On Monday, Judge Connolly issued a Memorandum Order squarely rejecting the notion that requiring a patentee to drop asserted claims for case management purposes violates due process.
Claim narrowing is one of those issues in patent law that is frequently litigated, but rarely produces a full opinion. Often, a plaintiff asserts a monstrously large number of claims, the defendant then complains that a trial on 396 claims is impossible, and the plaintiff notes that requiring them to drop the claims implicates due process. Then, everything is teed up for a discovery dispute resulting in a brief oral order narrowing the case without significant analysis.
The dispute in VLSI Technology LLC v. Intel Corporation, C.A. No. 18-966-CFC, D.I. 636 (D. Del. Aug. 3, 2020) went more or less as described above, and resulted in Judge Connolly ordering VLSI "to reduce the number of asserted claims to 25 by April 26, 2019 and to further narrow the number of asserted claims to 18 after claim construction." Id. at 2. After the first narrowing, however, VLSI pushed back and moved to "Reintroduce Certain Asserted Patent Claims, or to Sever Such Claims Into a Separate Action to be Stayed." Judge Connolly did not act on this motion, so after the second narrowing VLSI filed a broadly similar "Second Motion to Reintroduce Certain Asserted Patent Claims, or to Sever Such Claims Into a Separate Action to be Stayed." This unusual persistence prompted Judge Connolly to issue a detailed Memorandum Order denying both motions.
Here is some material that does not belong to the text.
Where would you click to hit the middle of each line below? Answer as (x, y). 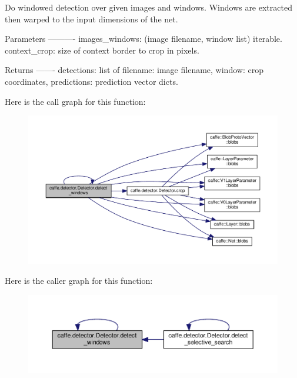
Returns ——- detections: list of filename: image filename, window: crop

In the motions, VLSI's argued that because "each claim it seeks to reintroduce presents 'unique questions of validity or infringement,' . . . due process mandates their reintroduction into, or severance and stay from, the case[.]" Id. at 4 (quoting VLSI's brief, D.I. 580, at 3). Judge Connolly firmly rejected this argument, noting that because "[e]ach claim of a patent defines a separate invention . . . each claim of an asserted patent necessarily presents a unique issue of infringement or invalidity. Thus, as a practical matter . . . district courts could never limit the number of claims asserted by a plaintiff, and this Court's docket would grind to a halt." Id.